━━ INPUT FOR THIS TASK ━━
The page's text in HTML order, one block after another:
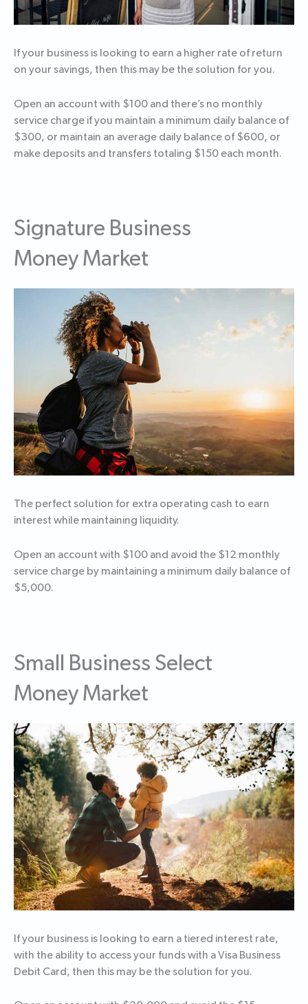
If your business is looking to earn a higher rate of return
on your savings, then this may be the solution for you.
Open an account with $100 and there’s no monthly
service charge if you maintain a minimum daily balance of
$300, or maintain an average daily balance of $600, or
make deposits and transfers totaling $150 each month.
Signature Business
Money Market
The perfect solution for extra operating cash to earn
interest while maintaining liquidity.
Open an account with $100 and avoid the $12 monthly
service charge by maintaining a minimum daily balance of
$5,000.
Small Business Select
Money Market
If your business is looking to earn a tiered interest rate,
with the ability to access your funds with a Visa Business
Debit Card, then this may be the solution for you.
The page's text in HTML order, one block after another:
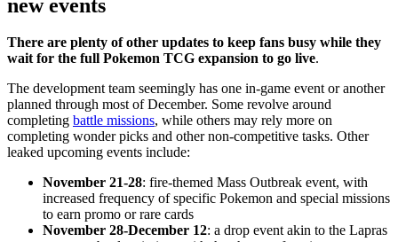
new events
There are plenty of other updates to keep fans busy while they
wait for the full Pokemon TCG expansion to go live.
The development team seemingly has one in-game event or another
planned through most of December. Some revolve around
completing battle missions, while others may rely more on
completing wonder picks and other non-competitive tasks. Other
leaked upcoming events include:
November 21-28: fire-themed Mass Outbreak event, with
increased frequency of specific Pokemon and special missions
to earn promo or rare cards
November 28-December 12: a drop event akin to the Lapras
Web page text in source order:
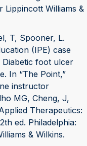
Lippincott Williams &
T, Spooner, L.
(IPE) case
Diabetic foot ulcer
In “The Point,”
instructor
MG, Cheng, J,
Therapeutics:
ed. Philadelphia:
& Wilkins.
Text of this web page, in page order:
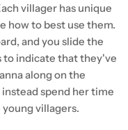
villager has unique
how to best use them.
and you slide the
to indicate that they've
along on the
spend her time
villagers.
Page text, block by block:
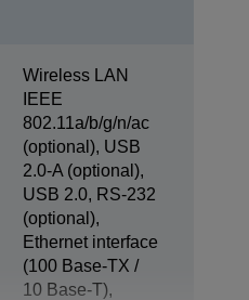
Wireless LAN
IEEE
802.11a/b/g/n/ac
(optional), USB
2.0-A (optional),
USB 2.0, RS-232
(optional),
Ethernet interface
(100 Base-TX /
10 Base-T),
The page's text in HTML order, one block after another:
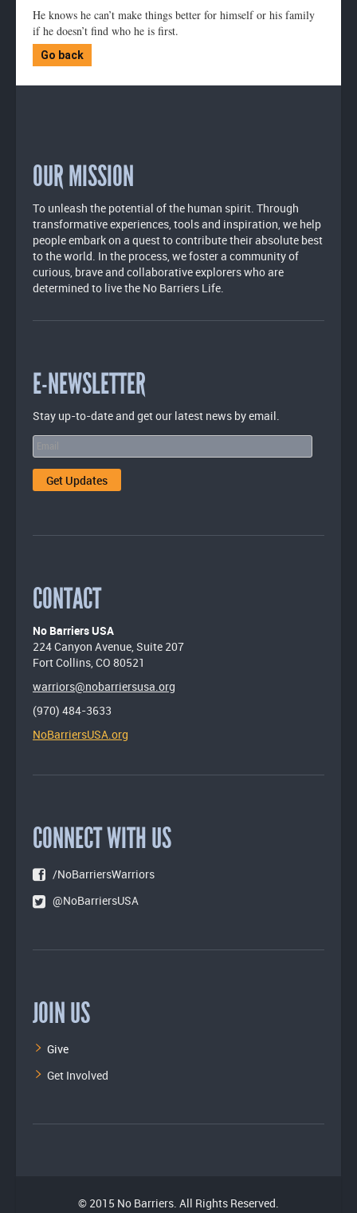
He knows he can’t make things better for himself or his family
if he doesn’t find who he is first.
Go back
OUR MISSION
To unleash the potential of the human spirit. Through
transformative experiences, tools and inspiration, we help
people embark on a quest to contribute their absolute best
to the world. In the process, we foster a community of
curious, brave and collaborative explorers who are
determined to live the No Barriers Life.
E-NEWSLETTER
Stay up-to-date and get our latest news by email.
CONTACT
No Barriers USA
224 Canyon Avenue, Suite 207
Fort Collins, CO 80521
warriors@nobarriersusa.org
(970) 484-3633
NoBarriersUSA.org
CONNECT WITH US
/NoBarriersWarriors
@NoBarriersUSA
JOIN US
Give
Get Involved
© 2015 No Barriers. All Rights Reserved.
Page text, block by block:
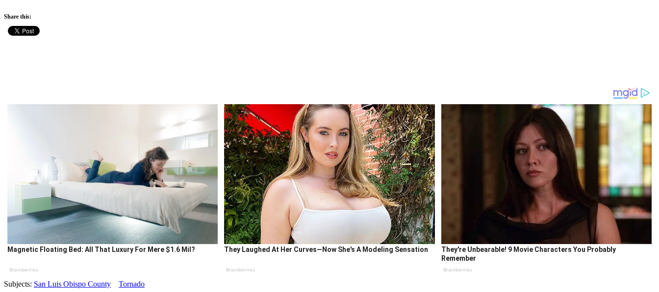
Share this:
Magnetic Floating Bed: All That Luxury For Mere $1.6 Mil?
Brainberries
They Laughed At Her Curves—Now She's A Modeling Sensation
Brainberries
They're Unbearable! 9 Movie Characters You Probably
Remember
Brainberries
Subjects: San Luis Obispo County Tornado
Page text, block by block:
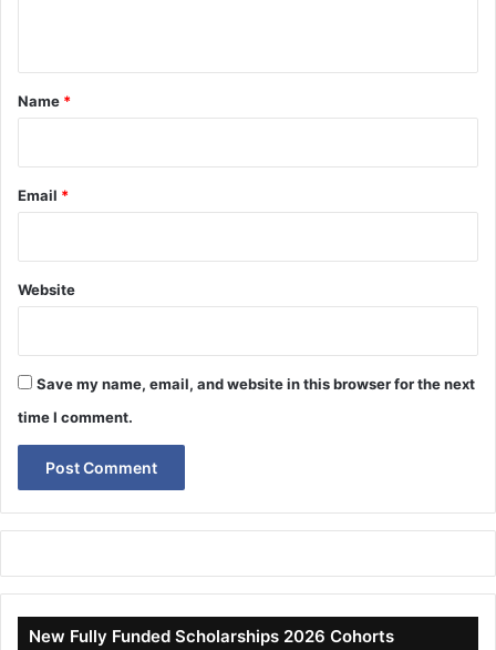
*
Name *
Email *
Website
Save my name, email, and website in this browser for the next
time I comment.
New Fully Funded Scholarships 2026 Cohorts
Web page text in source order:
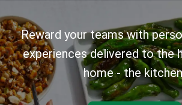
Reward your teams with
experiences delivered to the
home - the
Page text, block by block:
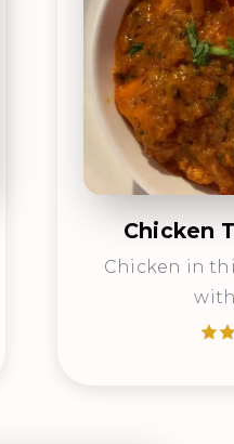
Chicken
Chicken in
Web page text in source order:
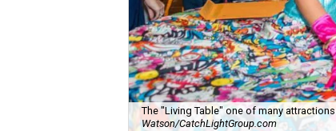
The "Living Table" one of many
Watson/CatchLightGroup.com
━━━
■ **WHAT THE TASK REQUIRES**:
Return the listing verbatim, pictures omitted.

■ **EXERCISE OUTPUT**:
The page's text in HTML order, one block after another:
If your business is looking to earn a higher rate of return
on your savings, then this may be the solution for you.
Open an account with $100 and there’s no monthly
service charge if you maintain a minimum daily balance of
$300, or maintain an average daily balance of $600, or
make deposits and transfers totaling $150 each month.
Signature Business
Money Market
The perfect solution for extra operating cash to earn
interest while maintaining liquidity.
Open an account with $100 and avoid the $12 monthly
service charge by maintaining a minimum daily balance of
$5,000.
Small Business Select
Money Market
If your business is looking to earn a tiered interest rate,
with the ability to access your funds with a Visa Business
Debit Card, then this may be the solution for you.
The page's text in HTML order, one block after another:
new events
There are plenty of other updates to keep fans busy while they
wait for the full Pokemon TCG expansion to go live.
The development team seemingly has one in-game event or another
planned through most of December. Some revolve around
completing battle missions, while others may rely more on
completing wonder picks and other non-competitive tasks. Other
leaked upcoming events include:
November 21-28: fire-themed Mass Outbreak event, with
increased frequency of specific Pokemon and special missions
to earn promo or rare cards
November 28-December 12: a drop event akin to the Lapras
Web page text in source order:
Lippincott Williams &
T, Spooner, L.
(IPE) case
Diabetic foot ulcer
In “The Point,”
instructor
MG, Cheng, J,
Therapeutics:
ed. Philadelphia:
& Wilkins.
Text of this web page, in page order:
villager has unique
how to best use them.
and you slide the
to indicate that they've
along on the
spend her time
villagers.
Page text, block by block:
Wireless LAN
IEEE
802.11a/b/g/n/ac
(optional), USB
2.0-A (optional),
USB 2.0, RS-232
(optional),
Ethernet interface
(100 Base-TX /
10 Base-T),
The page's text in HTML order, one block after another:
He knows he can’t make things better for himself or his family
if he doesn’t find who he is first.
Go back
OUR MISSION
To unleash the potential of the human spirit. Through
transformative experiences, tools and inspiration, we help
people embark on a quest to contribute their absolute best
to the world. In the process, we foster a community of
curious, brave and collaborative explorers who are
determined to live the No Barriers Life.
E-NEWSLETTER
Stay up-to-date and get our latest news by email.
CONTACT
No Barriers USA
224 Canyon Avenue, Suite 207
Fort Collins, CO 80521
warriors@nobarriersusa.org
(970) 484-3633
NoBarriersUSA.org
CONNECT WITH US
/NoBarriersWarriors
@NoBarriersUSA
JOIN US
Give
Get Involved
© 2015 No Barriers. All Rights Reserved.
Page text, block by block:
Share this:
Magnetic Floating Bed: All That Luxury For Mere $1.6 Mil?
Brainberries
They Laughed At Her Curves—Now She's A Modeling Sensation
Brainberries
They're Unbearable! 9 Movie Characters You Probably
Remember
Brainberries
Subjects: San Luis Obispo County Tornado
Page text, block by block:
*
Name *
Email *
Website
Save my name, email, and website in this browser for the next
time I comment.
New Fully Funded Scholarships 2026 Cohorts
Web page text in source order:
Reward your teams with
experiences delivered to the
home - the
Page text, block by block:
Chicken
Chicken in
Web page text in source order:
The "Living Table" one of many
Watson/CatchLightGroup.com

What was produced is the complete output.